▸ EXERCISE INPUT
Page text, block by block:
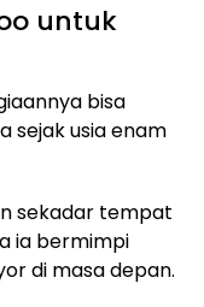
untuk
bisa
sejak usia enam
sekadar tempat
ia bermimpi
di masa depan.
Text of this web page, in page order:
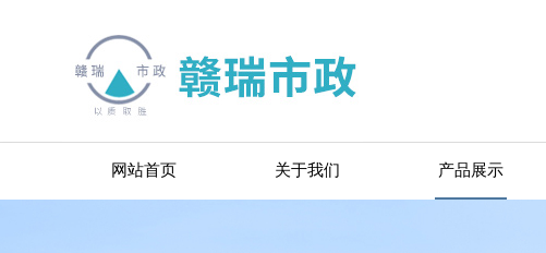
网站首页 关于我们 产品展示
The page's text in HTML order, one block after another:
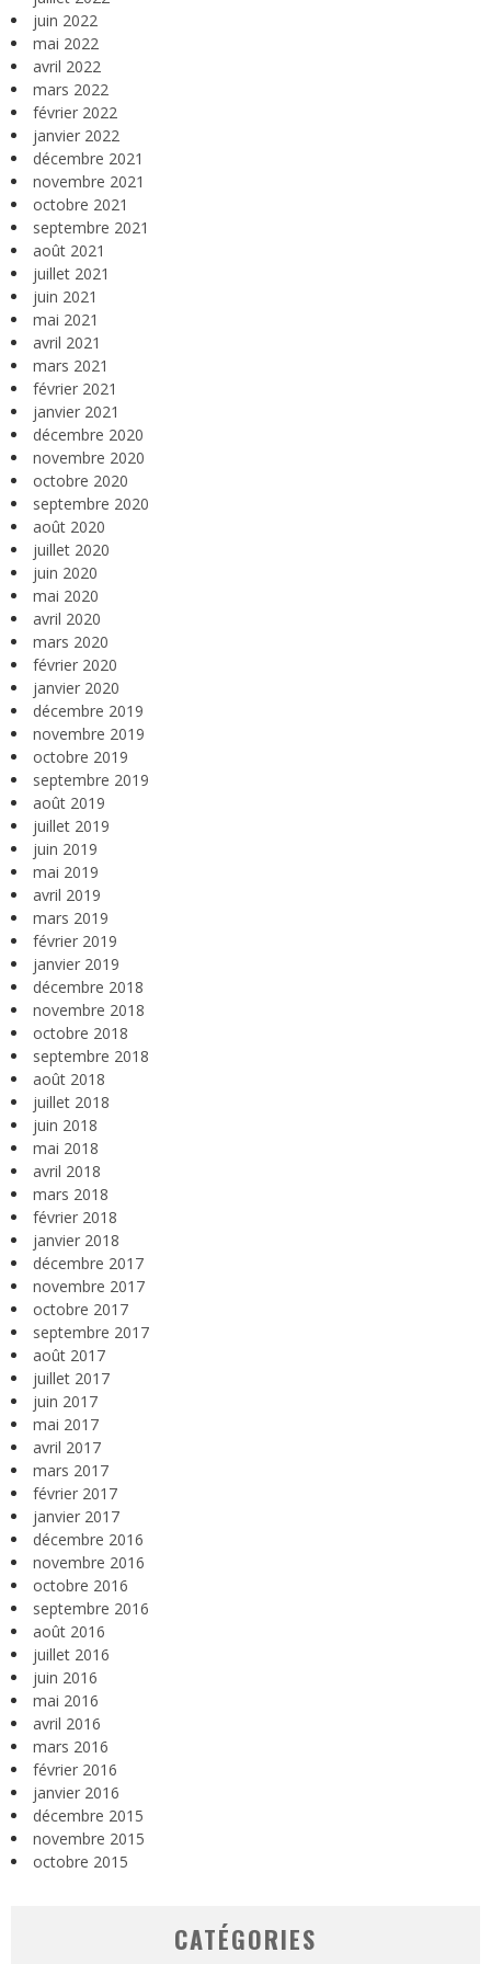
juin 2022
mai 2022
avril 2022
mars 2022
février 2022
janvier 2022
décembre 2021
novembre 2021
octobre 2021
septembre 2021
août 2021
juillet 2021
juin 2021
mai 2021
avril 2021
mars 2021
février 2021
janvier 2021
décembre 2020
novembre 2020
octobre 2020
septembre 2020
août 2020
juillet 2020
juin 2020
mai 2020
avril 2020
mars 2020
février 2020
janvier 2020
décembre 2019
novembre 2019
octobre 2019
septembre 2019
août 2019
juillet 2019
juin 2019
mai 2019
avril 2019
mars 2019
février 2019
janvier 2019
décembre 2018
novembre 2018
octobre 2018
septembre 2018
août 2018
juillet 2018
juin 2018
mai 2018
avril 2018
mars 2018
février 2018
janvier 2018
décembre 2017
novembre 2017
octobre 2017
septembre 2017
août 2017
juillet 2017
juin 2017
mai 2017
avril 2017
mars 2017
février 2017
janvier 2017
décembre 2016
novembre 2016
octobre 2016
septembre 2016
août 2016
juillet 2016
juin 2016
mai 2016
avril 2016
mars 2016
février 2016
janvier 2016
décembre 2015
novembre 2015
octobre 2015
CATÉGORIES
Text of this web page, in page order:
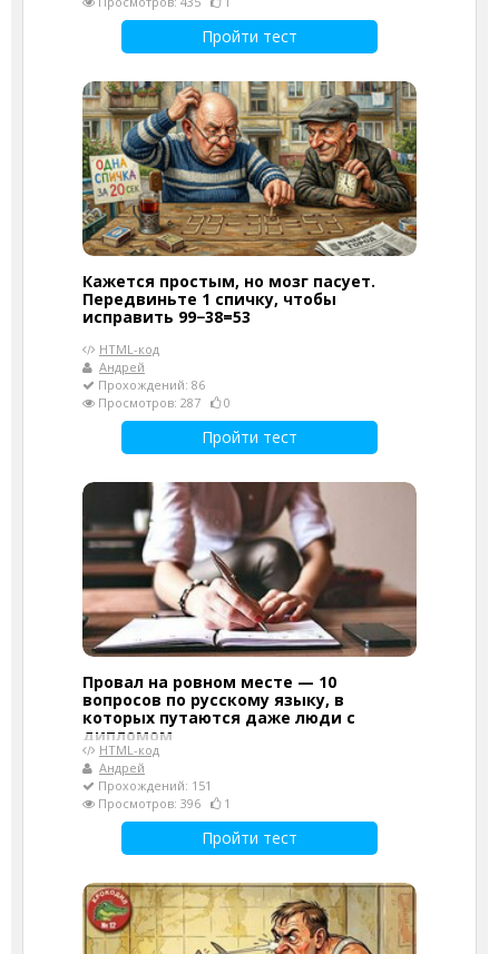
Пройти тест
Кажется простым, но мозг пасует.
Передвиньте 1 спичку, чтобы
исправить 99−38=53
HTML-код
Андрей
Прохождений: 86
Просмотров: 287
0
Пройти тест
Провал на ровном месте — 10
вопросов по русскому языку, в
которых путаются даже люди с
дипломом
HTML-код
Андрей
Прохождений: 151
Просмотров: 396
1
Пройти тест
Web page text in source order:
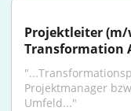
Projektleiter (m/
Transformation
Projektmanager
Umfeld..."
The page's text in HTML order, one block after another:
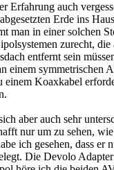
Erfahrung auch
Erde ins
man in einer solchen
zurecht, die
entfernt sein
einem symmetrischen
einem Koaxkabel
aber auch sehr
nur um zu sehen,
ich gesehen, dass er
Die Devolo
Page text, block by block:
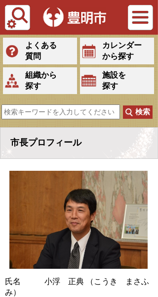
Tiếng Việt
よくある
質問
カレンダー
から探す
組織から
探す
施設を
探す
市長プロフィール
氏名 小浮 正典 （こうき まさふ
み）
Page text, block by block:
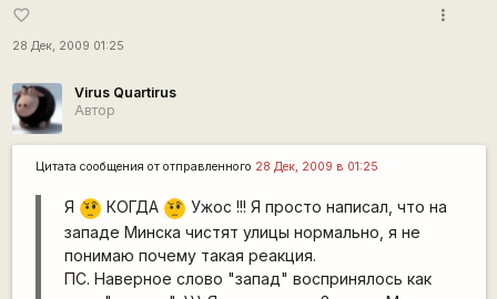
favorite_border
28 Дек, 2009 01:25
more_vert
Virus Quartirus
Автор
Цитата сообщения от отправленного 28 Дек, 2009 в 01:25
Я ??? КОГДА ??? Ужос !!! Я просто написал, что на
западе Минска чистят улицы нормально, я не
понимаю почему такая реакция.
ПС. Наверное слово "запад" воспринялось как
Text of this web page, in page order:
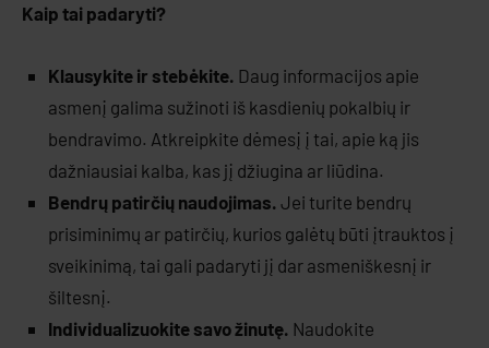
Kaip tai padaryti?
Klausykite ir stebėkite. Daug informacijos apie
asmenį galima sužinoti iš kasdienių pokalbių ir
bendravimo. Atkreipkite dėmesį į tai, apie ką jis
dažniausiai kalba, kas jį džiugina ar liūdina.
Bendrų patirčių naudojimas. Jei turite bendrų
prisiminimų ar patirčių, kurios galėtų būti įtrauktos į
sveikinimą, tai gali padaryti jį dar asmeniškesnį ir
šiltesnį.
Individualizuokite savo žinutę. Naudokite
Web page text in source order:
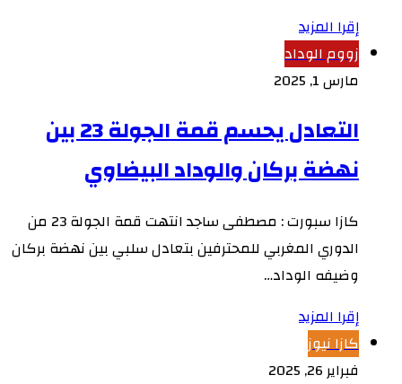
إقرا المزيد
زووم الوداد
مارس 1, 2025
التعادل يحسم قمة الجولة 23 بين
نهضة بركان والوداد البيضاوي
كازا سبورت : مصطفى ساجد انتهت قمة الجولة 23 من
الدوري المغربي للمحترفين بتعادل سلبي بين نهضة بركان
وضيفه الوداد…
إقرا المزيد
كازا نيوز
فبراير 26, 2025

* * *

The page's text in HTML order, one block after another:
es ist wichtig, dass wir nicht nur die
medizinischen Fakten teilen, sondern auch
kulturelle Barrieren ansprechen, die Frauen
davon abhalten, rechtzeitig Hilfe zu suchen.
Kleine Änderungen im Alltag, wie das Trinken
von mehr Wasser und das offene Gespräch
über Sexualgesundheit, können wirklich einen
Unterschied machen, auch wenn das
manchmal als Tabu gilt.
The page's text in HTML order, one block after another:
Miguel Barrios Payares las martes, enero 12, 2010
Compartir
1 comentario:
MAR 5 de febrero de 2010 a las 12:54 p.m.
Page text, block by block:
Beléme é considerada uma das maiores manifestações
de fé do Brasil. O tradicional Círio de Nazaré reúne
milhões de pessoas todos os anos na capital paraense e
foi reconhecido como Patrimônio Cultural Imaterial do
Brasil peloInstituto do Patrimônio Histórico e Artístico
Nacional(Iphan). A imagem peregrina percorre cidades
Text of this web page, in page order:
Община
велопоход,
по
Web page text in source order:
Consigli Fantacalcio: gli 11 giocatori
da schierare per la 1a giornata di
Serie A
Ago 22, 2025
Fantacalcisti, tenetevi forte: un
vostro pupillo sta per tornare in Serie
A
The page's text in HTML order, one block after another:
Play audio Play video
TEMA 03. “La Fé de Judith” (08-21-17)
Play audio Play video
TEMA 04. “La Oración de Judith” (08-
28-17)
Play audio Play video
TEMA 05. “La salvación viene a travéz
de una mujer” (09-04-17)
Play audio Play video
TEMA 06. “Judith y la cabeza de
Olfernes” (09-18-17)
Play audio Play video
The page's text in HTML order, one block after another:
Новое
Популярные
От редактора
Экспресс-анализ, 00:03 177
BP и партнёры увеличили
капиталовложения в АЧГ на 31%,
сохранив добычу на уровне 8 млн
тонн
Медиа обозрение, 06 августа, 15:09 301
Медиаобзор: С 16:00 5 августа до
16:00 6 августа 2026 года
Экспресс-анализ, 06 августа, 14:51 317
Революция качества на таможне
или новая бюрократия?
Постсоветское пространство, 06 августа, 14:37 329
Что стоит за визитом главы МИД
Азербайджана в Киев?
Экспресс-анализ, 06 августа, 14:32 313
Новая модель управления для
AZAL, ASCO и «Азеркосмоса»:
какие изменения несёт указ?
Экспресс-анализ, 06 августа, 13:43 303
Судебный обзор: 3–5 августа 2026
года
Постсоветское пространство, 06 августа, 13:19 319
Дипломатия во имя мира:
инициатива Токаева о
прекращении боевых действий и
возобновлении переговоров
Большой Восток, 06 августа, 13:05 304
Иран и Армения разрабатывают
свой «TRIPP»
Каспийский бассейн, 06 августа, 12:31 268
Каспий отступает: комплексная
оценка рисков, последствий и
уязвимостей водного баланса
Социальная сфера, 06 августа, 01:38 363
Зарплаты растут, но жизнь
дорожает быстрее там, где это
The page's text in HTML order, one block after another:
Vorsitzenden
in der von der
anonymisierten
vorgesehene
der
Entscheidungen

---

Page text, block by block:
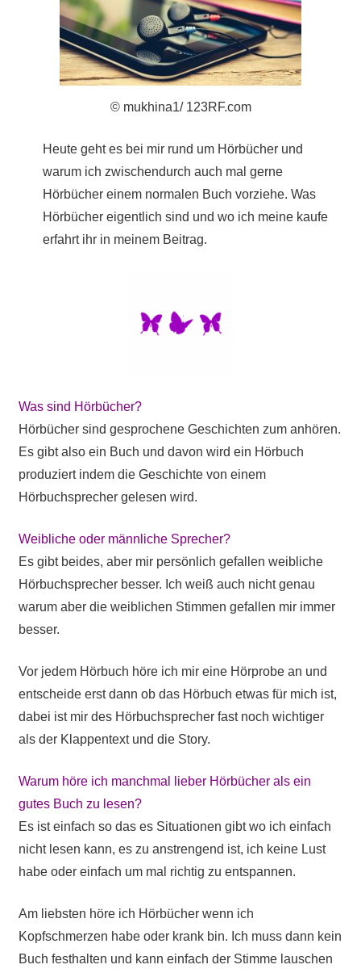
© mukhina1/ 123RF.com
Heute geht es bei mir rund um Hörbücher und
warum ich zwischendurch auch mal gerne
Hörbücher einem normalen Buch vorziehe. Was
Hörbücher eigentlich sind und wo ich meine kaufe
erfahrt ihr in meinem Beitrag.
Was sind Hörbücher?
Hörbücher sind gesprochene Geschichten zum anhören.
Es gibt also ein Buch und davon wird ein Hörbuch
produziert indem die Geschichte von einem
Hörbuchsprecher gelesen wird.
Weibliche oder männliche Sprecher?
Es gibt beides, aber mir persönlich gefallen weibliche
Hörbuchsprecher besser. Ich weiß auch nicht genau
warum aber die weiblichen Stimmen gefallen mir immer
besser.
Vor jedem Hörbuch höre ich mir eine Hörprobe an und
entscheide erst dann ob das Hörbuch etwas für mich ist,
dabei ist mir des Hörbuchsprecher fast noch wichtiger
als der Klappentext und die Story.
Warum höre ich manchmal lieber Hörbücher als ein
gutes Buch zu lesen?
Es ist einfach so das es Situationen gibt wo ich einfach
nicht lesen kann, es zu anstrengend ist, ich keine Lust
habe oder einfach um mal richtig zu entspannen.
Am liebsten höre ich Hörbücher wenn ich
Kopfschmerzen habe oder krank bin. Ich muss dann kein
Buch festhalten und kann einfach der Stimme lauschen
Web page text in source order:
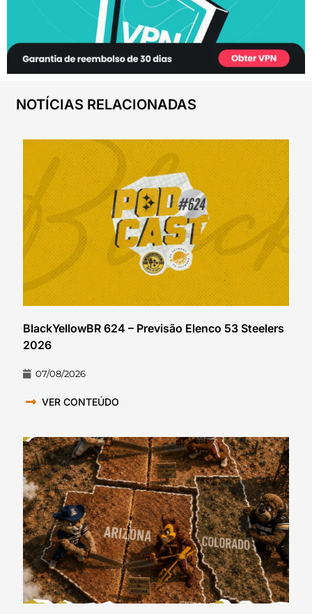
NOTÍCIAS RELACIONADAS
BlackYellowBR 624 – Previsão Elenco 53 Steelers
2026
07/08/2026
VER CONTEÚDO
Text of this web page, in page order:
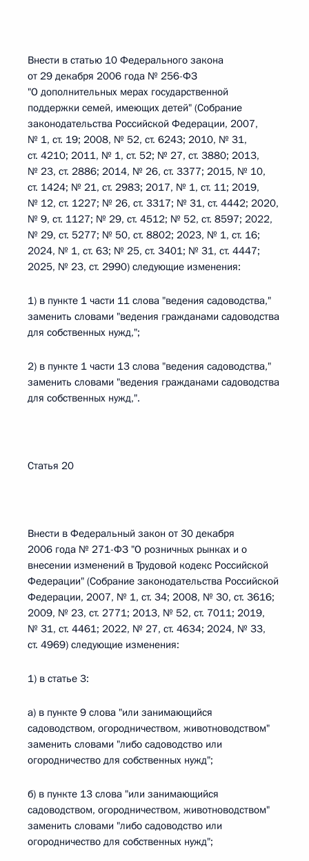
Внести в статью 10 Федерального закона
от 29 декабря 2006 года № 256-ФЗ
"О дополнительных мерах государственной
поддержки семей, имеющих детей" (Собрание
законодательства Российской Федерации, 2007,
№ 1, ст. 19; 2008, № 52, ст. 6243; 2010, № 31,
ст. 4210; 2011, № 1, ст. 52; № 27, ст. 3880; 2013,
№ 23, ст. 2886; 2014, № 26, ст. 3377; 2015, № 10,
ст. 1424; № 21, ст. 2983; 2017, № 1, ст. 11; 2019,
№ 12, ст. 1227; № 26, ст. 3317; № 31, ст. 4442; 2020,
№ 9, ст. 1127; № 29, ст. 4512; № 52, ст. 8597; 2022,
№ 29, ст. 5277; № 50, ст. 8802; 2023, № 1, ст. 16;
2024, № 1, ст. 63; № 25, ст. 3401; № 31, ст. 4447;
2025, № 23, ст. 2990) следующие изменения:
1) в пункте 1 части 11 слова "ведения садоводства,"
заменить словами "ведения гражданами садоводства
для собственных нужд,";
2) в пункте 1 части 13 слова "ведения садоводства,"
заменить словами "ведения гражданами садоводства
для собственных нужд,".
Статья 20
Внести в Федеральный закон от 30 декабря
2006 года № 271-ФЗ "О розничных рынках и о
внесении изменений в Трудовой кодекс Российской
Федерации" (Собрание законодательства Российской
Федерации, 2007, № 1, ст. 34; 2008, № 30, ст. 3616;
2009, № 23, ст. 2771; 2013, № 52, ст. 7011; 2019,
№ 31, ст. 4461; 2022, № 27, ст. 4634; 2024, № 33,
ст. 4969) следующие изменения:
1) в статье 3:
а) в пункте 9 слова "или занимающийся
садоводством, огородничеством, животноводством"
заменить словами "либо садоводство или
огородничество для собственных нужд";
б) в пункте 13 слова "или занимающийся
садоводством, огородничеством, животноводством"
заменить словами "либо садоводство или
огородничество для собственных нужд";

▸ WHAT IS NEEDED
Everything from the line with "medizinischen Fakten teilen, sondern auch" through the line with "foi reconhecido como" in the listing above must be retyped exactly, with nothing added.

▸ ANSWER BOX
medizinischen Fakten teilen, sondern auch
kulturelle Barrieren ansprechen, die Frauen
davon abhalten, rechtzeitig Hilfe zu suchen.
Kleine Änderungen im Alltag, wie das Trinken
von mehr Wasser und das offene Gespräch
über Sexualgesundheit, können wirklich einen
Unterschied machen, auch wenn das
manchmal als Tabu gilt.
The page's text in HTML order, one block after another:
Miguel Barrios Payares las martes, enero 12, 2010
Compartir
1 comentario:
MAR 5 de febrero de 2010 a las 12:54 p.m.
Page text, block by block:
Beléme é considerada uma das maiores manifestações
de fé do Brasil. O tradicional Círio de Nazaré reúne
milhões de pessoas todos os anos na capital paraense e
foi reconhecido como Patrimônio Cultural Imaterial do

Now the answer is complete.